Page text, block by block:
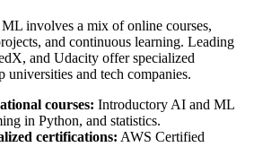
involves a mix of online courses,
and continuous learning. Leading
and Udacity offer specialized
universities and tech companies.
courses: Introductory AI and ML
in Python, and statistics.
certifications: AWS Certified
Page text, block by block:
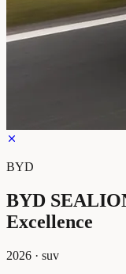
BYD
BYD
Excellence
2026 · suv
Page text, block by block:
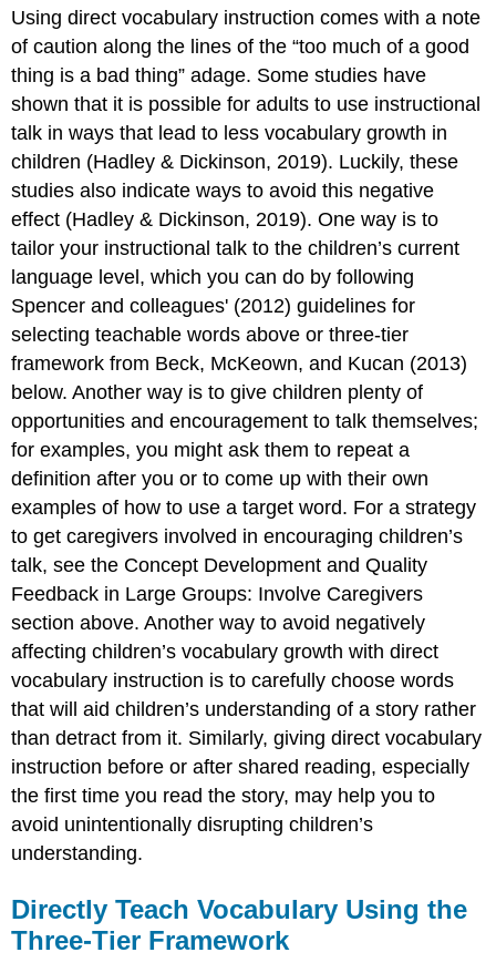
Using direct vocabulary instruction comes with a note
of caution along the lines of the “too much of a good
thing is a bad thing” adage. Some studies have
shown that it is possible for adults to use instructional
talk in ways that lead to less vocabulary growth in
children (Hadley & Dickinson, 2019). Luckily, these
studies also indicate ways to avoid this negative
effect (Hadley & Dickinson, 2019). One way is to
tailor your instructional talk to the children’s current
language level, which you can do by following
Spencer and colleagues' (2012) guidelines for
selecting teachable words above or three-tier
framework from Beck, McKeown, and Kucan (2013)
below. Another way is to give children plenty of
opportunities and encouragement to talk themselves;
for examples, you might ask them to repeat a
definition after you or to come up with their own
examples of how to use a target word. For a strategy
to get caregivers involved in encouraging children’s
talk, see the Concept Development and Quality
Feedback in Large Groups: Involve Caregivers
section above. Another way to avoid negatively
affecting children’s vocabulary growth with direct
vocabulary instruction is to carefully choose words
that will aid children’s understanding of a story rather
than detract from it. Similarly, giving direct vocabulary
instruction before or after shared reading, especially
the first time you read the story, may help you to
avoid unintentionally disrupting children’s
understanding.
Directly Teach Vocabulary Using the
Three-Tier Framework
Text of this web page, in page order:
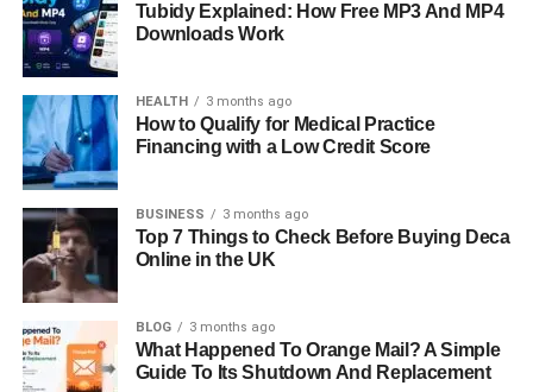
fashion and lifestyle industry. Her professional journey
demonstrates a balance of creativity, business acumen,
and public appeal.
Social Media Presence And
Influence
Antonela has successfully cultivated a strong social
media presence. On platforms like Instagram and TikTok,
she shares glimpses of her personal life, fashion, travel,
and family moments, captivating millions of followers. Her
content often highlights a combination of elegance,
authenticity, and relatability, which resonates with fans
Tubidy Explained: How Free MP3 And MP4
Downloads Work
HEALTH 3 months ago
How to Qualify for Medical Practice
Financing with a Low Credit Score
BUSINESS 3 months ago
Top 7 Things to Check Before Buying Deca
Online in the UK
BLOG 3 months ago
What Happened To Orange Mail? A Simple
Guide To Its Shutdown And Replacement
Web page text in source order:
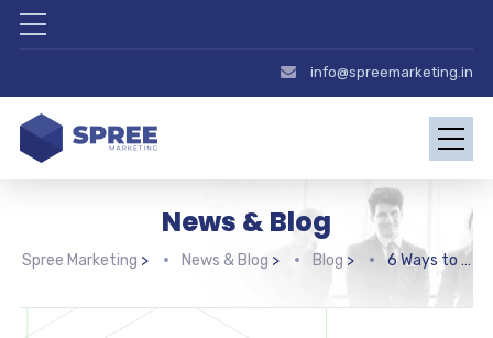
info@spreemarketing.in
News & Blog
Spree Marketing > News & Blog > Blog > 6 Ways to Market Gaming Apps to Your Target Audience
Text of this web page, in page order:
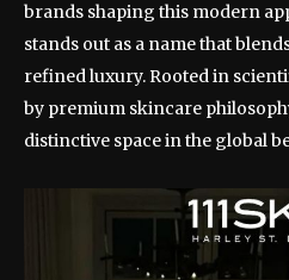
brands shaping this modern
stands out as a name that
refined luxury. Rooted in
by premium skincare
distinctive space in the global
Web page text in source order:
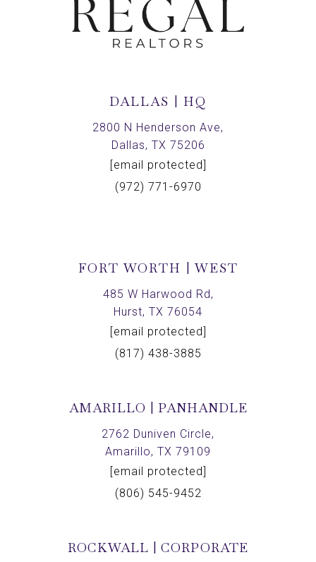
DALLAS | HQ
2800 N Henderson Ave,
Dallas, TX 75206
[email protected]
(972) 771-6970
FORT WORTH | WEST
485 W Harwood Rd,
Hurst, TX 76054
[email protected]
(817) 438-3885
AMARILLO | PANHANDLE
2762 Duniven Circle,
Amarillo, TX 79109
[email protected]
(806) 545-9452
ROCKWALL | CORPORATE
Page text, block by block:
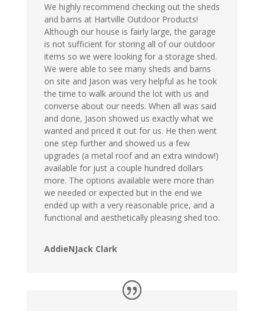
We highly recommend checking out the sheds
and barns at Hartville Outdoor Products!
Although our house is fairly large, the garage
is not sufficient for storing all of our outdoor
items so we were looking for a storage shed.
We were able to see many sheds and barns
on site and Jason was very helpful as he took
the time to walk around the lot with us and
converse about our needs. When all was said
and done, Jason showed us exactly what we
wanted and priced it out for us. He then went
one step further and showed us a few
upgrades (a metal roof and an extra window!)
available for just a couple hundred dollars
more. The options available were more than
we needed or expected but in the end we
ended up with a very reasonable price, and a
functional and aesthetically pleasing shed too.
AddieNJack Clark
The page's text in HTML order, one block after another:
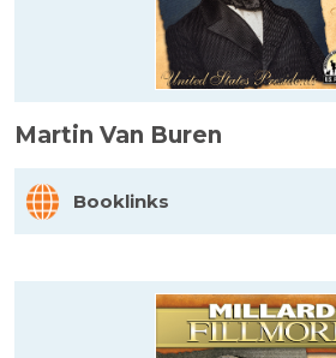
Martin Van Buren
Booklinks
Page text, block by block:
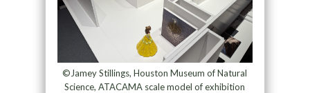
©Jamey Stillings, Houston Museum of Natural
Science, ATACAMA scale model of exhibition
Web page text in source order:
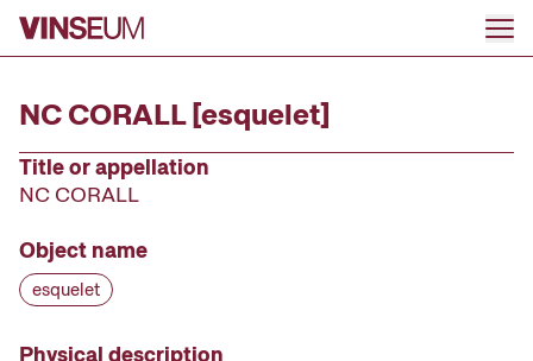
Go to content
NC CORALL [esquelet]
Title or appellation
NC CORALL
Object name
esquelet
Physical description

--------------------------------

Among the records above, locate the line containing "understanding." and the line containing "we needed or expected but in the end we", then transcribe exactly the lines starting at the first and ending at the second, with no pictures.

(The completed task):
understanding.
Directly Teach Vocabulary Using the
Three-Tier Framework
Text of this web page, in page order:
fashion and lifestyle industry. Her professional journey
demonstrates a balance of creativity, business acumen,
and public appeal.
Social Media Presence And
Influence
Antonela has successfully cultivated a strong social
media presence. On platforms like Instagram and TikTok,
she shares glimpses of her personal life, fashion, travel,
and family moments, captivating millions of followers. Her
content often highlights a combination of elegance,
authenticity, and relatability, which resonates with fans
Tubidy Explained: How Free MP3 And MP4
Downloads Work
HEALTH 3 months ago
How to Qualify for Medical Practice
Financing with a Low Credit Score
BUSINESS 3 months ago
Top 7 Things to Check Before Buying Deca
Online in the UK
BLOG 3 months ago
What Happened To Orange Mail? A Simple
Guide To Its Shutdown And Replacement
Web page text in source order:
info@spreemarketing.in
News & Blog
Spree Marketing > News & Blog > Blog > 6 Ways to Market Gaming Apps to Your Target Audience
Text of this web page, in page order:
brands shaping this modern
stands out as a name that
refined luxury. Rooted in
by premium skincare
distinctive space in the global
Web page text in source order:
DALLAS | HQ
2800 N Henderson Ave,
Dallas, TX 75206
[email protected]
(972) 771-6970
FORT WORTH | WEST
485 W Harwood Rd,
Hurst, TX 76054
[email protected]
(817) 438-3885
AMARILLO | PANHANDLE
2762 Duniven Circle,
Amarillo, TX 79109
[email protected]
(806) 545-9452
ROCKWALL | CORPORATE
Page text, block by block:
We highly recommend checking out the sheds
and barns at Hartville Outdoor Products!
Although our house is fairly large, the garage
is not sufficient for storing all of our outdoor
items so we were looking for a storage shed.
We were able to see many sheds and barns
on site and Jason was very helpful as he took
the time to walk around the lot with us and
converse about our needs. When all was said
and done, Jason showed us exactly what we
wanted and priced it out for us. He then went
one step further and showed us a few
upgrades (a metal roof and an extra window!)
available for just a couple hundred dollars
more. The options available were more than
we needed or expected but in the end we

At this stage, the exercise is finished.